The Paleozoic tectonic evolution of the northern edge of North America: A structural study of Northern Ellesmere Island, Canadian Arctic Archipelago

Abstract

On Ellesmere Island, the Clements Markham fold belt of the Franklinian mobile belt is flanked to the northwest by a Caledonian terrane, Pearya. On the basis of the Proterozoic to mid‐Ordovician stratigraphic and structural similarities with Spitsbergen and on the mid to late Silurian relationship between Pearya and Ellesmere Island, some strike‐slip displacement must have been involved in the accretion of Pearya to its present position. However, the structural style of the Clements Markham fold belt on Ellesmere Island is characterized by chevron folds with axial planar cleavage (flexural folding) and shallow plunging fold axes. The present terrane boundary faults show steeply plunging lineations indicating a vertical component of motion strongly predominating the strike‐slip component. Thus the first detailed structural study of the area has produced no positive structural evidence for late Silurian transcurrent shear or transpression. Therefore decoupling of a strike‐slip component of plate motion from a distributed compressive component is suggested for northern Ellesmere Island. Accretion of Pearya most likely occurred along one of the major fault zones to the southeast of the thrust faults marking the present terrane boundary.

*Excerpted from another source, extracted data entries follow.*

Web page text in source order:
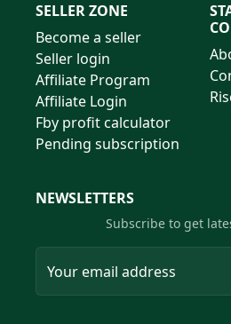
SELLER ZONE
Become a seller
Seller login
Affiliate Program
Affiliate Login
Fby profit calculator
Pending subscription
NEWSLETTERS
Subscribe to get
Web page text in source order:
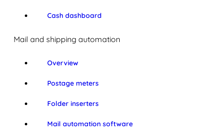
Cash dashboard
Mail and shipping automation
Overview
Postage meters
Folder inserters
Mail automation software
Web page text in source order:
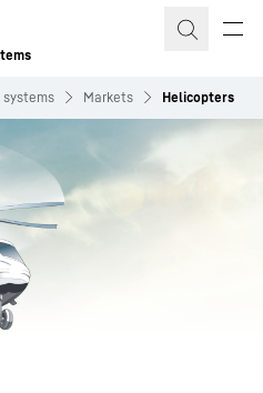
Markets Helicopters
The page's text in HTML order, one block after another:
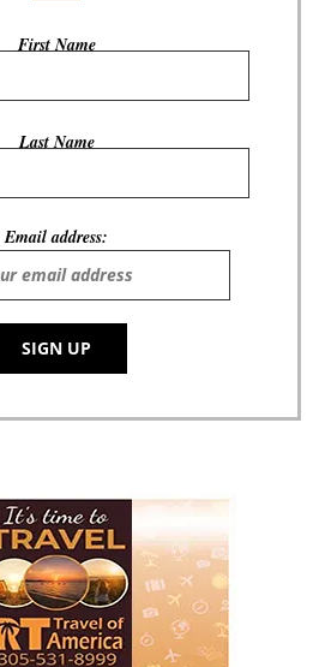
First Name
Last Name
Email address:
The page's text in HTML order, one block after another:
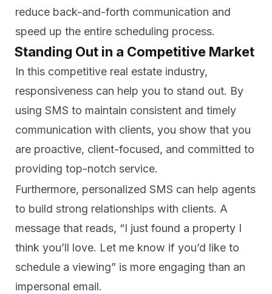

However, indications of strike‐slip displacement have not yet been observed along these faults possibly due to later thrust faulting. The Silurian Imina and Lands Lokk formations form an accretionary wedge of orogen‐derived turbidites which were deposited on oceanic or highly attenuated continental crust. Thus the time interval spanning the deposition and deformation of the turbidite formations dates the period of accretion and of predominantely orthogonal continental convergence. In the light of current ideas concerning the episodic and diachronous development of orogenic belts, the Silurian deformation in northwestern Ellesmere Island may be interpreted as the beginning of the orogenic cycle that culminated in the Late Devonian ‐ early Carboniferous Ellesmerian event.